Say nothing but the number of lines below in which the string "tray" appears.

==========

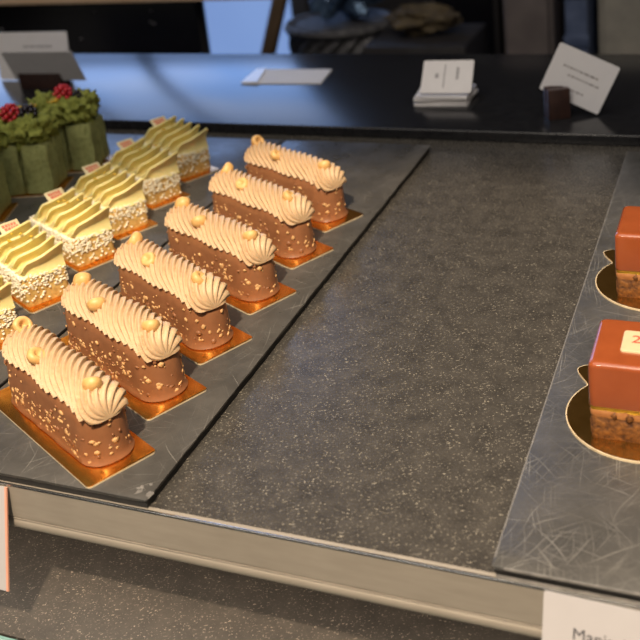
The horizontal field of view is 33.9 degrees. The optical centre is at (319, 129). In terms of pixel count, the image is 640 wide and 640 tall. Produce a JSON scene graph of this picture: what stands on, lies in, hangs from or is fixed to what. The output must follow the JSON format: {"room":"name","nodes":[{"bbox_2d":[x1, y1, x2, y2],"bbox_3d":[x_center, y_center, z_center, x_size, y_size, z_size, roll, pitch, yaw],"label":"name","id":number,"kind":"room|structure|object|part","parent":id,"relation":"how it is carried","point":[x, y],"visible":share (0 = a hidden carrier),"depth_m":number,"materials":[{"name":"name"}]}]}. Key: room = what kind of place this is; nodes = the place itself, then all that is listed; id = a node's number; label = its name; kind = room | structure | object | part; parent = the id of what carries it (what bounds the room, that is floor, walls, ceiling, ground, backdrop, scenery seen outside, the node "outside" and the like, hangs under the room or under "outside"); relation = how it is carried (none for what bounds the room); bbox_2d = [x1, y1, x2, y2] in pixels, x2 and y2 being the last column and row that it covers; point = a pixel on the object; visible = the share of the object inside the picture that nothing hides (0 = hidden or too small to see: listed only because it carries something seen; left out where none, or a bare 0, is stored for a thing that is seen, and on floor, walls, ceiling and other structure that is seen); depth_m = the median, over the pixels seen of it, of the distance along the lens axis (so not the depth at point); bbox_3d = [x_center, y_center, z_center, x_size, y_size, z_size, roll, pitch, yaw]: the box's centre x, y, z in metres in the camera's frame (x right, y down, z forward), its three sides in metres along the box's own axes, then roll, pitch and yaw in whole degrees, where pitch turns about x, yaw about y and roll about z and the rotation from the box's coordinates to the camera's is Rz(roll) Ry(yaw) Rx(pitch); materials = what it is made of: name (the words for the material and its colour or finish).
{"room":"food shop","nodes":[
{"label":"food shop","id":0,"kind":"room"},
{"bbox_2d":[305,0,432,13],"bbox_3d":[0.374,-1.184,2.902,6.800,2.950,0.100,2,20,23],"label":"wall","id":1,"kind":"structure","parent":0,"point":[390,5],"depth_m":3.22,"materials":[{"name":"black"}]},
{"bbox_2d":[204,0,305,53],"bbox_3d":[-1.156,-1.108,3.567,2.270,2.500,0.070,2,20,23],"label":"window","id":2,"kind":"structure","parent":1,"relation":"in","point":[233,26],"depth_m":3.51,"materials":[{"name":"blue glass"}]},
{"bbox_3d":[-1.159,-1.106,3.560,2.270,2.500,0.055,2,20,23],"label":"frame","id":3,"kind":"part","parent":2,"relation":"part of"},
{"bbox_3d":[-0.431,1.102,1.131,6.800,0.050,5.300,2,20,23],"label":"floor","id":4,"kind":"structure","parent":0,"visible":0},
{"bbox_2d":[0,1,210,53],"bbox_3d":[-0.651,0.133,2.539,0.960,0.918,0.042,2,20,23],"label":"screen panel","id":5,"kind":"object","parent":4,"relation":"on","point":[175,27],"visible":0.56,"depth_m":2.29,"materials":[{"name":"black glass"}]},
{"bbox_2d":[0,0,219,4],"bbox_3d":[-0.606,0.124,2.511,1.265,0.942,0.140,2,20,23],"label":"countertop","id":6,"kind":"structure","parent":4,"relation":"on","point":[2,2],"depth_m":2.25,"materials":[{"name":"brown wood"}]},
{"bbox_2d":[0,525,541,639],"bbox_3d":[0.079,0.562,1.145,2.500,0.850,0.895,2,20,23],"label":"countertop","id":7,"kind":"structure","parent":4,"relation":"on","point":[62,588],"depth_m":0.65,"materials":[{"name":"grey stone"}]},
{"bbox_2d":[0,635,15,639],"bbox_3d":[-0.089,0.715,0.752,2.500,0.850,0.012,2,20,23],"label":"glass panel","id":8,"kind":"object","parent":7,"relation":"attached to","point":[1,637],"visible":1,"depth_m":0.64,"materials":[{"name":"glass"}]},
{"bbox_3d":[0.074,0.091,1.100,2.500,0.068,0.660,2,20,23],"label":"shelf riser","id":9,"kind":"object","parent":7,"relation":"on","visible":0},
{"bbox_2d":[106,129,639,572],"bbox_3d":[0.034,0.076,1.000,2.500,0.032,0.894,2,20,23],"label":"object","id":10,"kind":"structure","parent":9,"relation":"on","point":[399,413],"depth_m":0.70,"materials":[{"name":"grey stone"}]},
{"bbox_2d":[0,134,282,387],"bbox_3d":[-0.295,0.105,0.961,0.326,0.007,0.571,2,20,23],"label":"tray","id":11,"kind":"object","parent":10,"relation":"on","point":[221,151],"visible":0.23,"depth_m":1.01,"materials":[{"name":"grey stone"}]},
{"bbox_2d":[0,203,17,223],"bbox_3d":[-0.341,0.084,1.025,0.080,0.001,0.049,-5,19,4],"label":"cake board","id":12,"kind":"object","parent":11,"relation":"on","point":[12,206],"visible":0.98,"depth_m":1.02,"materials":[{"name":"gold metal"}]},
{"bbox_2d":[0,149,10,215],"bbox_3d":[-0.344,0.042,1.010,0.084,0.089,0.065,-5,19,4],"label":"cake","id":13,"kind":"object","parent":12,"relation":"on","point":[5,200],"visible":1,"depth_m":1.02,"materials":[{"name":"green food"}]},
{"bbox_2d":[0,103,66,195],"bbox_3d":[-0.304,0.016,1.067,0.081,0.094,0.072,-4,19,6],"label":"cake","id":14,"kind":"object","parent":11,"relation":"on","point":[31,152],"visible":0.99,"depth_m":1.05,"materials":[{"name":"green food"}]},
{"bbox_3d":[-0.305,-0.002,1.061,0.082,0.043,0.072,-4,19,6],"label":"torn sponge crown","id":15,"kind":"part","parent":14,"relation":"part of","materials":[{"name":"green food"}]},
{"bbox_2d":[12,284,68,313],"bbox_3d":[-0.239,0.128,0.864,0.044,0.001,0.098,-21,23,-36],"label":"cake board","id":16,"kind":"object","parent":11,"relation":"on","point":[56,300],"visible":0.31,"depth_m":0.83,"materials":[{"name":"gold metal"}]},
{"bbox_2d":[0,219,68,307],"bbox_3d":[-0.242,0.105,0.856,0.041,0.048,0.090,-20,23,-35],"label":"cake","id":17,"kind":"object","parent":16,"relation":"on","point":[35,268],"visible":0.99,"depth_m":0.83,"materials":[{"name":"yellow food"}]},
{"bbox_2d":[1,221,17,231],"bbox_3d":[-0.258,0.081,0.875,0.013,0.001,0.007,-20,58,-35],"label":"print","id":18,"kind":"object","parent":17,"relation":"on","point":[9,228],"depth_m":0.87},
{"bbox_2d":[10,176,73,197],"bbox_3d":[-0.299,0.060,1.083,0.080,0.001,0.049,-4,19,6],"label":"cake board","id":19,"kind":"object","parent":11,"relation":"on","point":[67,180],"visible":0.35,"depth_m":1.07,"materials":[{"name":"gold metal"}]},
{"bbox_2d":[66,155,112,173],"bbox_3d":[-0.267,0.038,1.137,0.080,0.001,0.049,-3,19,9],"label":"cake board","id":20,"kind":"object","parent":11,"relation":"on","point":[109,157],"visible":0.06,"depth_m":1.12,"materials":[{"name":"gold metal"}]},
{"bbox_2d":[26,84,109,170],"bbox_3d":[-0.272,-0.006,1.123,0.079,0.092,0.070,-3,19,9],"label":"cake","id":21,"kind":"object","parent":20,"relation":"on","point":[83,135],"visible":0.82,"depth_m":1.10,"materials":[{"name":"green food"}]},
{"bbox_3d":[-0.274,-0.023,1.117,0.079,0.045,0.070,-3,19,9],"label":"torn sponge crown","id":22,"kind":"part","parent":21,"relation":"part of","materials":[{"name":"green food"}]},
{"bbox_2d":[64,248,116,272],"bbox_3d":[-0.215,0.104,0.925,0.044,0.001,0.098,-21,23,-36],"label":"cake board","id":23,"kind":"object","parent":11,"relation":"on","point":[107,259],"visible":0.16,"depth_m":0.89,"materials":[{"name":"gold metal"}]},
{"bbox_2d":[29,188,114,266],"bbox_3d":[-0.219,0.081,0.916,0.041,0.050,0.090,-21,24,-37],"label":"cake","id":24,"kind":"object","parent":23,"relation":"on","point":[84,230],"visible":0.9,"depth_m":0.90,"materials":[{"name":"yellow food"}]},
{"bbox_2d":[47,190,61,198],"bbox_3d":[-0.236,0.058,0.935,0.012,0.001,0.007,-21,60,-37],"label":"print","id":25,"kind":"object","parent":24,"relation":"on","point":[58,191],"depth_m":0.93},
{"bbox_2d":[112,218,157,240],"bbox_3d":[-0.195,0.083,0.980,0.044,0.001,0.098,-21,23,-36],"label":"cake board","id":26,"kind":"object","parent":11,"relation":"on","point":[150,223],"visible":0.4,"depth_m":0.95,"materials":[{"name":"gold metal"}]},
{"bbox_2d":[67,162,147,235],"bbox_3d":[-0.199,0.060,0.972,0.041,0.048,0.090,-20,23,-36],"label":"cake","id":27,"kind":"object","parent":26,"relation":"on","point":[125,198],"visible":0.65,"depth_m":0.95,"materials":[{"name":"yellow food"}]},
{"bbox_2d":[85,164,98,171],"bbox_3d":[-0.214,0.036,0.991,0.013,0.001,0.007,-21,59,-35],"label":"print","id":28,"kind":"object","parent":27,"relation":"on","point":[86,168],"depth_m":0.99},
{"bbox_2d":[146,191,189,209],"bbox_3d":[-0.173,0.061,1.039,0.044,0.001,0.098,-21,23,-36],"label":"cake board","id":29,"kind":"object","parent":11,"relation":"on","point":[183,194],"visible":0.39,"depth_m":1.00,"materials":[{"name":"gold metal"}]},
{"bbox_2d":[103,137,181,205],"bbox_3d":[-0.176,0.037,1.031,0.041,0.050,0.090,-21,24,-37],"label":"cake","id":30,"kind":"object","parent":29,"relation":"on","point":[159,171],"visible":0.7,"depth_m":1.01,"materials":[{"name":"yellow food"}]},
{"bbox_2d":[120,140,131,147],"bbox_3d":[-0.194,0.014,1.050,0.012,0.001,0.007,-22,60,-37],"label":"print","id":31,"kind":"object","parent":30,"relation":"on","point":[125,142],"depth_m":1.05},
{"bbox_2d":[180,166,219,182],"bbox_3d":[-0.150,0.038,1.099,0.044,0.001,0.098,-21,23,-36],"label":"cake board","id":32,"kind":"object","parent":11,"relation":"on","point":[212,169],"visible":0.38,"depth_m":1.06,"materials":[{"name":"gold metal"}]},
{"bbox_2d":[137,116,209,178],"bbox_3d":[-0.154,0.015,1.091,0.041,0.048,0.090,-20,23,-35],"label":"cake","id":33,"kind":"object","parent":32,"relation":"on","point":[193,158],"visible":0.63,"depth_m":1.07,"materials":[{"name":"food"}]},
{"bbox_2d":[153,118,164,124],"bbox_3d":[-0.170,-0.009,1.110,0.013,0.001,0.007,-20,59,-35],"label":"print","id":34,"kind":"object","parent":33,"relation":"on","point":[160,120],"depth_m":1.11},
{"bbox_3d":[-0.263,0.151,0.802,0.044,0.001,0.098,-21,23,-36],"label":"cake board","id":35,"kind":"object","parent":11,"relation":"on","visible":0},
{"bbox_2d":[0,275,16,343],"bbox_3d":[-0.267,0.128,0.794,0.041,0.050,0.090,-21,24,-37],"label":"cake","id":36,"kind":"object","parent":35,"relation":"on","point":[7,311],"visible":0.94,"depth_m":0.77,"materials":[{"name":"beige food"}]},
{"bbox_2d":[0,140,429,507],"bbox_3d":[-0.066,0.112,0.866,0.164,0.007,0.571,2,20,23],"label":"tray","id":37,"kind":"object","parent":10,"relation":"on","point":[374,173],"visible":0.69,"depth_m":0.72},
{"bbox_2d":[0,386,154,488],"bbox_3d":[-0.161,0.186,0.667,0.047,0.001,0.142,-21,23,-36],"label":"cake board","id":38,"kind":"object","parent":37,"relation":"on","point":[89,477],"visible":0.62,"depth_m":0.63,"materials":[{"name":"gold metal"}]},
{"bbox_2d":[2,316,134,466],"bbox_3d":[-0.162,0.159,0.659,0.036,0.057,0.123,-21,23,-36],"label":"pastry","id":39,"kind":"object","parent":38,"relation":"on","point":[56,387],"visible":1,"depth_m":0.63,"materials":[{"name":"brown food"}]},
{"bbox_2d":[61,335,206,420],"bbox_3d":[-0.137,0.164,0.726,0.046,0.001,0.142,-21,23,-36],"label":"cake board","id":40,"kind":"object","parent":37,"relation":"on","point":[148,411],"visible":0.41,"depth_m":0.68,"materials":[{"name":"gold metal"}]},
{"bbox_2d":[61,272,187,402],"bbox_3d":[-0.137,0.136,0.717,0.037,0.058,0.124,-21,24,-37],"label":"pastry","id":41,"kind":"object","parent":40,"relation":"on","point":[128,341],"visible":0.99,"depth_m":0.69,"materials":[{"name":"brown food"}]},
{"bbox_2d":[120,292,251,364],"bbox_3d":[-0.110,0.141,0.783,0.047,0.001,0.142,-21,23,-36],"label":"cake board","id":42,"kind":"object","parent":37,"relation":"on","point":[200,357],"visible":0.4,"depth_m":0.73,"materials":[{"name":"gold metal"}]},
{"bbox_2d":[114,231,233,349],"bbox_3d":[-0.111,0.114,0.774,0.036,0.058,0.123,-20,23,-36],"label":"pastry","id":43,"kind":"object","parent":42,"relation":"on","point":[187,297],"visible":0.98,"depth_m":0.74,"materials":[{"name":"beige food"}]},
{"bbox_2d":[226,282,295,314],"bbox_3d":[-0.080,0.117,0.843,0.046,0.001,0.142,-21,23,-36],"label":"cake board","id":44,"kind":"object","parent":37,"relation":"on","point":[249,308],"visible":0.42,"depth_m":0.79,"materials":[{"name":"gold metal"}]},
{"bbox_2d":[164,197,278,301],"bbox_3d":[-0.081,0.090,0.834,0.036,0.058,0.124,-21,24,-37],"label":"pastry","id":45,"kind":"object","parent":44,"relation":"on","point":[241,255],"visible":0.94,"depth_m":0.81,"materials":[{"name":"brown food"}]},
{"bbox_2d":[273,241,333,268],"bbox_3d":[-0.051,0.092,0.907,0.046,0.001,0.142,-21,23,-36],"label":"cake board","id":46,"kind":"object","parent":37,"relation":"on","point":[321,249],"visible":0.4,"depth_m":0.86,"materials":[{"name":"gold metal"}]},
{"bbox_2d":[209,162,316,258],"bbox_3d":[-0.052,0.065,0.899,0.036,0.058,0.123,-20,23,-36],"label":"pastry","id":47,"kind":"object","parent":46,"relation":"on","point":[284,215],"visible":0.92,"depth_m":0.87,"materials":[{"name":"brown food"}]},
{"bbox_2d":[311,208,362,232],"bbox_3d":[-0.024,0.069,0.968,0.046,0.001,0.142,-21,23,-36],"label":"cake board","id":48,"kind":"object","parent":37,"relation":"on","point":[351,215],"visible":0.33,"depth_m":0.92,"materials":[{"name":"gold metal"}]},
{"bbox_2d":[244,135,347,222],"bbox_3d":[-0.025,0.041,0.959,0.036,0.057,0.123,-21,24,-37],"label":"pastry","id":49,"kind":"object","parent":48,"relation":"on","point":[320,180],"visible":0.87,"depth_m":0.93,"materials":[{"name":"brown food"}]},
{"bbox_2d":[0,54,639,146],"bbox_3d":[0.142,-0.045,1.253,2.500,0.012,0.294,2,20,23],"label":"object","id":50,"kind":"structure","parent":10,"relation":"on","point":[363,95],"depth_m":1.26,"materials":[{"name":"black"}]},
{"bbox_2d":[0,31,68,79],"bbox_3d":[-0.404,-0.104,1.477,0.120,0.068,0.008,1,20,21],"label":"price card","id":51,"kind":"object","parent":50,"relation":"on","point":[56,40],"visible":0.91,"depth_m":1.47,"materials":[{"name":"white paper"}]},
{"bbox_2d":[18,74,70,88],"bbox_3d":[-0.379,-0.073,1.440,0.068,0.030,0.022,1,20,21],"label":"card holder","id":52,"kind":"object","parent":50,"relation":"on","point":[27,81],"visible":0.64,"depth_m":1.43,"materials":[{"name":"brown wood"}]},
{"bbox_2d":[0,51,85,79],"bbox_3d":[-0.373,-0.086,1.414,0.112,0.047,0.024,1,20,21],"label":"price card","id":53,"kind":"object","parent":52,"relation":"in","point":[64,63],"visible":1,"depth_m":1.41,"materials":[{"name":"white paper"}]},
{"bbox_2d":[240,68,331,83],"bbox_3d":[-0.043,-0.070,1.363,0.118,0.003,0.065,2,20,23],"label":"folded card","id":54,"kind":"object","parent":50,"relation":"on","point":[260,75],"visible":1,"depth_m":1.36,"materials":[{"name":"white paper"}]},
{"bbox_2d":[414,97,472,105],"bbox_3d":[0.143,-0.036,1.204,0.062,0.003,0.050,0,20,19],"label":"price card","id":55,"kind":"object","parent":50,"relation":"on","point":[415,103],"visible":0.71,"depth_m":1.18,"materials":[{"name":"white paper"}]},
{"bbox_2d":[419,89,477,103],"bbox_3d":[0.145,-0.040,1.204,0.061,0.003,0.049,3,21,25],"label":"price card","id":56,"kind":"object","parent":55,"relation":"on","point":[475,91],"visible":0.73,"depth_m":1.18,"materials":[{"name":"white paper"}]},
{"bbox_2d":[413,87,470,101],"bbox_3d":[0.142,-0.042,1.203,0.062,0.003,0.050,0,20,17],"label":"price card","id":57,"kind":"object","parent":56,"relation":"on","point":[414,99],"visible":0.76,"depth_m":1.19,"materials":[{"name":"white paper"}]},
{"bbox_2d":[415,84,475,99],"bbox_3d":[0.144,-0.044,1.200,0.060,0.003,0.050,1,20,22],"label":"price card","id":58,"kind":"object","parent":57,"relation":"on","point":[419,95],"visible":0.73,"depth_m":1.18,"materials":[{"name":"white paper"}]},
{"bbox_2d":[420,60,474,93],"bbox_3d":[0.144,-0.060,1.190,0.058,0.031,0.034,0,20,19],"label":"price card","id":59,"kind":"object","parent":58,"relation":"on","point":[438,76],"visible":1,"depth_m":1.19,"materials":[{"name":"white paper"}]},
{"bbox_2d":[543,86,570,120],"bbox_3d":[0.249,-0.029,1.101,0.023,0.033,0.018,-8,19,-4],"label":"card holder","id":60,"kind":"object","parent":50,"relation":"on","point":[556,98],"visible":1,"depth_m":1.09,"materials":[{"name":"brown wood"}]},
{"bbox_2d":[540,42,619,113],"bbox_3d":[0.269,-0.053,1.089,0.082,0.077,0.001,2,20,23],"label":"price card","id":61,"kind":"object","parent":60,"relation":"in","point":[589,78],"visible":1,"depth_m":1.09,"materials":[{"name":"white paper"}]},
{"bbox_2d":[0,480,639,638],"bbox_3d":[-0.133,0.227,0.611,2.500,0.032,0.004,2,20,23],"label":"trim","id":62,"kind":"structure","parent":10,"relation":"attached to","point":[472,596],"depth_m":0.56,"materials":[{"name":"metal"}]},
{"bbox_2d":[0,486,9,591],"bbox_3d":[-0.230,0.243,0.645,0.095,0.062,0.019,2,20,23],"label":"price card","id":63,"kind":"object","parent":62,"relation":"attached to","point":[4,530],"visible":1,"depth_m":0.63,"materials":[{"name":"white paper"}]},
{"bbox_2d":[542,590,639,639],"bbox_3d":[0.151,0.254,0.487,0.099,0.062,0.018,2,20,23],"label":"price card","id":64,"kind":"object","parent":62,"relation":"attached to","point":[565,617],"visible":1,"depth_m":0.50,"materials":[{"name":"white paper"}]},
{"bbox_2d":[492,151,639,604],"bbox_3d":[0.362,0.125,0.690,0.373,0.007,0.573,2,20,23],"label":"tray","id":65,"kind":"object","parent":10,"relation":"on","point":[572,523],"visible":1,"depth_m":0.55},
{"bbox_2d":[566,365,639,463],"bbox_3d":[0.188,0.166,0.613,0.086,0.002,0.091,2,20,23],"label":"cake board","id":66,"kind":"object","parent":65,"relation":"on","point":[578,414],"visible":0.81,"depth_m":0.60,"materials":[{"name":"gold metal"}]},
{"bbox_2d":[588,319,639,443],"bbox_3d":[0.184,0.143,0.601,0.055,0.050,0.054,2,20,23],"label":"cake","id":67,"kind":"object","parent":66,"relation":"on","point":[614,361],"visible":1,"depth_m":0.58,"materials":[{"name":"orange food"}]},
{"bbox_2d":[595,249,639,310],"bbox_3d":[0.244,0.110,0.760,0.086,0.002,0.091,2,20,23],"label":"cake board","id":68,"kind":"object","parent":65,"relation":"on","point":[605,281],"visible":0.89,"depth_m":0.76,"materials":[{"name":"gold metal"}]},
{"bbox_2d":[615,206,639,297],"bbox_3d":[0.240,0.087,0.748,0.055,0.050,0.054,2,20,23],"label":"cake","id":69,"kind":"object","parent":68,"relation":"on","point":[627,235],"visible":1,"depth_m":0.73,"materials":[{"name":"food"}]},
{"bbox_2d":[260,0,287,53],"bbox_3d":[-0.166,-0.046,2.708,0.406,1.043,0.024,2,20,23],"label":"timber post","id":70,"kind":"object","parent":4,"relation":"on","point":[278,7],"visible":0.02,"depth_m":2.59,"materials":[{"name":"brown wood"}]},
{"bbox_2d":[284,8,392,53],"bbox_3d":[0.087,0.098,2.632,0.276,0.770,0.246,2,20,23],"label":"wicker basket","id":71,"kind":"object","parent":4,"relation":"on","point":[308,33],"visible":0.12,"depth_m":2.44,"materials":[{"name":"wicker"}]},
{"bbox_2d":[309,0,383,19],"bbox_3d":[0.051,-0.352,2.463,0.198,0.200,0.172,2,20,23],"label":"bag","id":72,"kind":"object","parent":71,"relation":"on","point":[328,9],"visible":1,"depth_m":2.44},
{"bbox_2d":[364,23,487,53],"bbox_3d":[0.272,0.151,2.424,0.225,0.765,0.200,2,20,23],"label":"shelf","id":73,"kind":"object","parent":4,"relation":"on","point":[464,38],"visible":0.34,"depth_m":2.26,"materials":[{"name":"black"}]},
{"bbox_2d":[383,2,462,36],"bbox_3d":[0.224,-0.243,2.292,0.175,0.071,0.108,2,20,23],"label":"bread loaf","id":74,"kind":"object","parent":73,"relation":"on","point":[417,20],"visible":1,"depth_m":2.26,"materials":[{"name":"brown food"}]},
{"bbox_2d":[433,0,505,53],"bbox_3d":[0.440,-0.144,2.761,0.160,1.070,0.394,2,20,23],"label":"base cabinet","id":75,"kind":"object","parent":4,"relation":"on","point":[490,12],"visible":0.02,"depth_m":2.52,"materials":[{"name":"black glass"}]},
{"bbox_2d":[503,0,565,53],"bbox_3d":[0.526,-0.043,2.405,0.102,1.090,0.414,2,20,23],"label":"base cabinet","id":76,"kind":"object","parent":4,"relation":"on","point":[530,26],"visible":0.02,"depth_m":2.15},
{"bbox_2d":[564,0,598,53],"bbox_3d":[0.602,0.028,2.326,0.050,0.990,0.344,2,20,23],"label":"tower","id":77,"kind":"object","parent":4,"relation":"on","point":[581,16],"visible":0.08,"depth_m":2.08,"materials":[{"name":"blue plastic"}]},
{"bbox_2d":[598,0,639,53],"bbox_3d":[0.908,-0.032,2.247,0.547,1.090,0.414,2,20,23],"label":"base cabinet","id":78,"kind":"object","parent":4,"relation":"on","point":[618,20],"visible":0.02,"depth_m":2.08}
]}

==========

OUTPUT BELOW: 3